[Required action] Your reply should reproduce all the data below exactly while excluding the pictures.

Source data
----

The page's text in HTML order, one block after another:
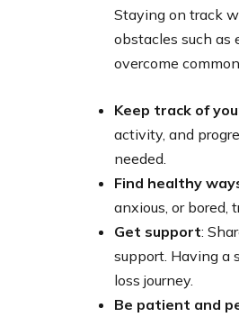
Staying on track
obstacles such as
overcome
Keep track of
activity, and
needed.
Find healthy
anxious, or bored,
Get support:
support. Having a
loss journey.
Be patient and
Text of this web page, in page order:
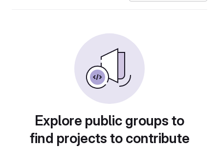
Explore public groups to
find projects to contribute
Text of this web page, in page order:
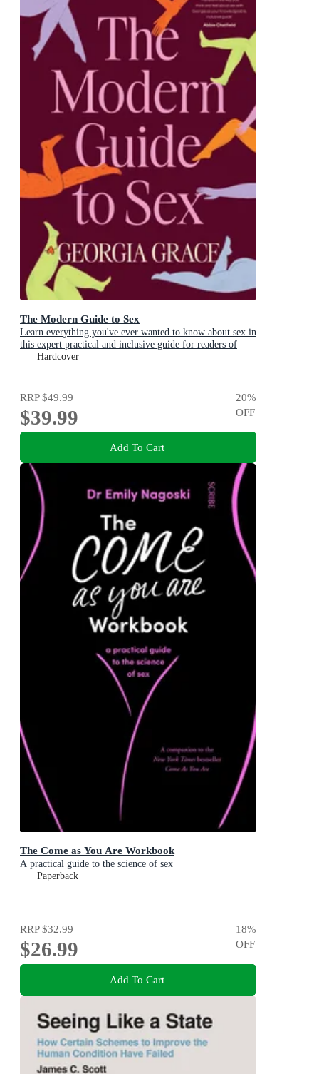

----

[Task response]
The page's text in HTML order, one block after another:
Staying on track
obstacles such as
overcome
Keep track of
activity, and
needed.
Find healthy
anxious, or bored,
Get support:
support. Having a
loss journey.
Be patient and
Text of this web page, in page order:
Explore public groups to
find projects to contribute
Text of this web page, in page order:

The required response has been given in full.